**WHAT IS NEEDED**. Retype the entries below exactly, and keep every picture out of your version.

**INFORMATION SUPPLIED**.
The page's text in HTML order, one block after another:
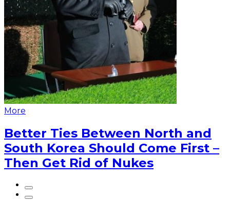
More
Better Ties Between North and
South Korea Should Come First –
Then Get Rid of Nukes

**RESPONSE BELOW**.
The page's text in HTML order, one block after another:
More
Better Ties Between North and
South Korea Should Come First –
Then Get Rid of Nukes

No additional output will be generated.